CEP researchers found three pages allegedly posted by the pro-ISIS group Al-Saqri Foundation on JustPaste.It on June 22 and June 24. The Al-Saqri Foundation publishes manuals on the manufacture and use of explosives, poisons, and other weaponry. One page, posted on June 21, contained instructions for the homemade production of an explosive compound and had over 35 views when it was reported. Another page, located on June 24, also contained instructions for creating explosives. The final page contained information on locating a Telegram bot to find additional al-Saqri Foundation content. JustPaste.It removed all three pages after CEP reported them.
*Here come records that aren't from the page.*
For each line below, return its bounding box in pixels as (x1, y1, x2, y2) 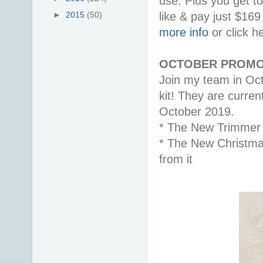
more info (159, 25, 208, 39)
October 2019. (159, 104, 234, 118)
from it (159, 152, 193, 166)
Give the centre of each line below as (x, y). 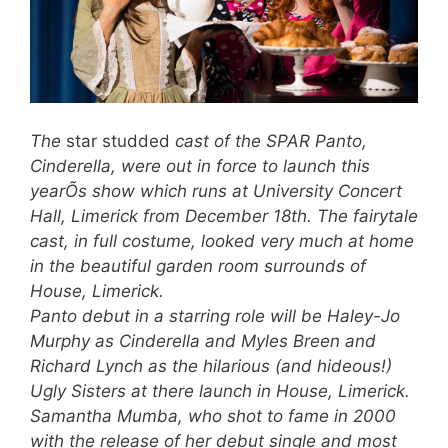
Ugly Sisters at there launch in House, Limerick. (220, 390)
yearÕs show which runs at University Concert (216, 190)
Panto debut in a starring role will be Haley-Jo (215, 315)
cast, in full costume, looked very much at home (222, 240)
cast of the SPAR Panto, (268, 140)
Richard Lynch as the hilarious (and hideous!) (211, 365)
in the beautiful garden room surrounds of (198, 265)
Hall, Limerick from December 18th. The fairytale (224, 215)
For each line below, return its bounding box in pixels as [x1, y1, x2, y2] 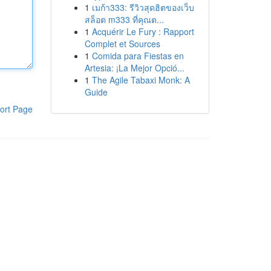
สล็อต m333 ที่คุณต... [84, 13, 164, 25]
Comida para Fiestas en [91, 50, 184, 62]
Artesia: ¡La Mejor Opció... [84, 62, 184, 74]
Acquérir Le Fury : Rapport [91, 25, 194, 38]
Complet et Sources [84, 38, 160, 50]
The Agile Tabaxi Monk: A [91, 74, 190, 86]
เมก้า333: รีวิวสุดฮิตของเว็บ [91, 1, 194, 13]
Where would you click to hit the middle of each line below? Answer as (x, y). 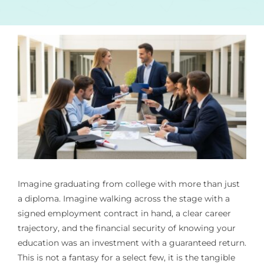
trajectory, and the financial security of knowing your (126, 228)
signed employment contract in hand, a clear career (124, 213)
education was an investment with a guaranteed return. (132, 242)
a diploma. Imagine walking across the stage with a (123, 198)
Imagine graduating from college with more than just (128, 184)
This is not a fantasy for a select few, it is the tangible (126, 257)
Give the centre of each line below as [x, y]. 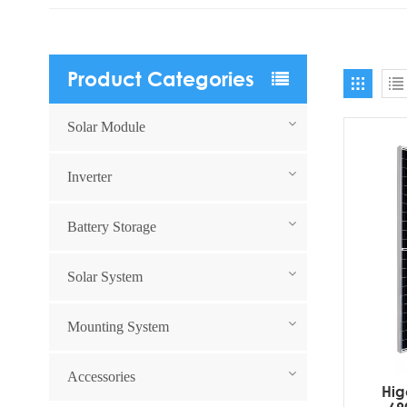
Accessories [101, 376]
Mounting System [118, 326]
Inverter [89, 176]
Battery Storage [111, 226]
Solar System [104, 276]
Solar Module [106, 126]
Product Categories [160, 79]
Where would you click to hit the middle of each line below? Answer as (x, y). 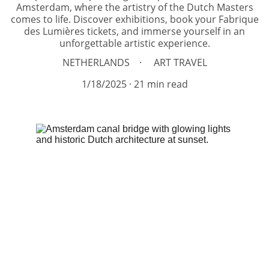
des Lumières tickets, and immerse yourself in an (134, 31)
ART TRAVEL (180, 62)
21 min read (161, 84)
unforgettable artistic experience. (134, 43)
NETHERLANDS (96, 62)
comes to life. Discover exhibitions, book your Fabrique (134, 19)
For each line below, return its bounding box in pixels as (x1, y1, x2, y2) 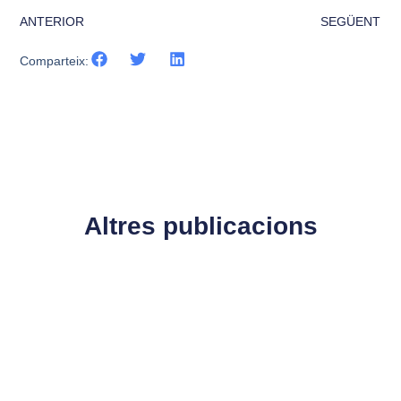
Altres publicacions (83, 211, 318, 240)
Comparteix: (20, 53, 90, 68)
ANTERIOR (20, 13, 85, 29)
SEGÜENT (320, 13, 380, 29)
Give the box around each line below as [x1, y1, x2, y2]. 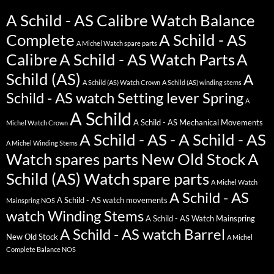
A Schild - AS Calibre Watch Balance [6, 11, 255, 30]
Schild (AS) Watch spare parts [6, 169, 209, 188]
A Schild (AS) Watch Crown [83, 78, 160, 87]
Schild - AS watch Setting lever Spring [6, 89, 243, 107]
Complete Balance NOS [6, 245, 76, 254]
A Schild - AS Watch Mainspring [146, 214, 255, 224]
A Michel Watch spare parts [76, 39, 157, 48]
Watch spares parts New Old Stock [6, 150, 246, 169]
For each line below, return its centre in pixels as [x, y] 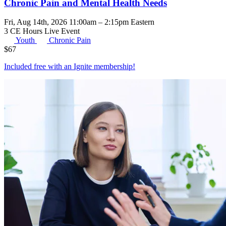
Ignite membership [103, 67]
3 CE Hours [24, 31]
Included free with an [39, 67]
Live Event [62, 31]
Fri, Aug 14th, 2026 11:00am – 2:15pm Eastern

Antisemitic and Pro-Holocaust Denial WordPress Blog Located

CEP located a blog on the WordPress platform that glorified Nazi Germany, contained antisemitic content, and promoted Holocaust denial. Content included texts and speeches by Nazi leaders, including Adolf Hitler and Joseph Goebbels, among others, essays and videos that praised Nazi Germany, pieces that promoted antisemitism, including blaming Jews for the invention and spread of communism, and content claiming that the Holocaust was part of a vast conspiracy by Jews and the Allied nations. The blog was followed by 383 different email addresses and contained links to content on other websites. The blog was still accessible three days after CEP reported it to WordPress.